START Extracted information
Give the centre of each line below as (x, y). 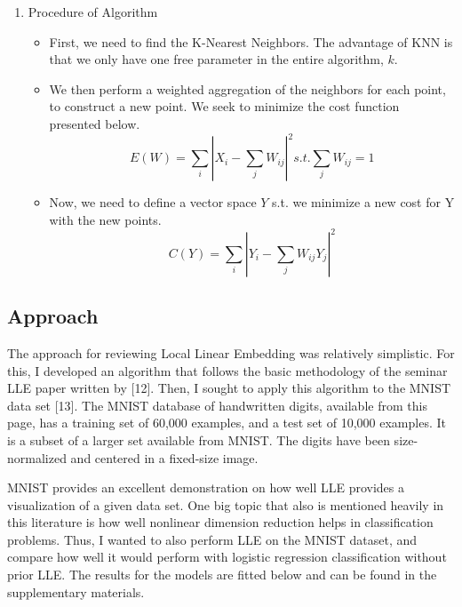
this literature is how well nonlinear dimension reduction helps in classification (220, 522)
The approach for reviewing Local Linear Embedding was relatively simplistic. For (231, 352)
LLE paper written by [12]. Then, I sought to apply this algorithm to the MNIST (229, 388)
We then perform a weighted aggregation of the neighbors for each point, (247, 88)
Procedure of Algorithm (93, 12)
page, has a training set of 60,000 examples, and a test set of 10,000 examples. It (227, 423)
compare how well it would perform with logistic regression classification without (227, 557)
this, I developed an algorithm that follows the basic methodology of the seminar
END Extracted information
• Task directions:
Within the entries, determine the count of lines containing the string "classification" and output it alone.

• Exercise result:
2